Aside from shrewd direction, the movie benefits from near-perfect casting. As James Marshall, Harrison Ford is the man we all wish we could have elected President of the United States. The Medal of Honor he earned in Vietnam makes him acceptable to conservatives, and he won the support of liberals by choosing a female vice president (Glenn Close). Moreover, he dares to do to a Kazakhstan tyrant what many Americans believe Clinton should do to Saddam Hussein.

But Marshall paints himself into a corner when he announces, during a speech in Moscow, that the United States will never negotiate with terrorists. Wouldn’t you know it, immediately afterward his plane is hijacked by Russian radicals who demand the release of their imprisoned hero, the fascist General Radek.
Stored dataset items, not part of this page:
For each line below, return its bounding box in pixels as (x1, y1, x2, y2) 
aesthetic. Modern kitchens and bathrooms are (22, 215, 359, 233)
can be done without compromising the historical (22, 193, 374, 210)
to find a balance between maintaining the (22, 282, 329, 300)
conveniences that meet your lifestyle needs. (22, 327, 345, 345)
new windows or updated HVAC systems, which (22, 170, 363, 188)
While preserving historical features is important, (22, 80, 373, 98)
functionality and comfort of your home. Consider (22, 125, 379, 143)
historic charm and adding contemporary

Marshall can’t acquiesce, so his only alternative, it seems, is to watch these fanatics systematically shoot his family and Cabinet members.

Ah, but the terrorists, led by the zealot Ivan Korshunov (a dangerously intense Gary Oldman), didn’t count on the dogged resourcefulness of this president. The two clever men engage in a cat-and-mouse game in the claustrophobic belly of the airplane (reminiscent of Petersen’s 1981 submarine drama Das Boot). Oldman is a convincing Russian, and Ford does his best acting without saying anything at all.

Back at the White House, Close is equally impressive as a V.P. who’s both intuitive and strong. When Korshunov tries to bait her with sexist comments, she pretends not to hear, and when the Secretary of Defense (Dean Stockwell) tries to pull an Al Haig-like takeover, she resists. Though she has little to do but sit in a conference room and give orders, Close gets maximum mileage out of every line.

Actors of this caliber keep Air Force One from descending into cartoonland, despite the wham-bang special effects and occasional comic-book-level dialogue (i.e., the now-classic “Get off my plane!”). And the smart pace will keep you Super-Glued to your seat for two hours. It’s definitely a flight worth taking.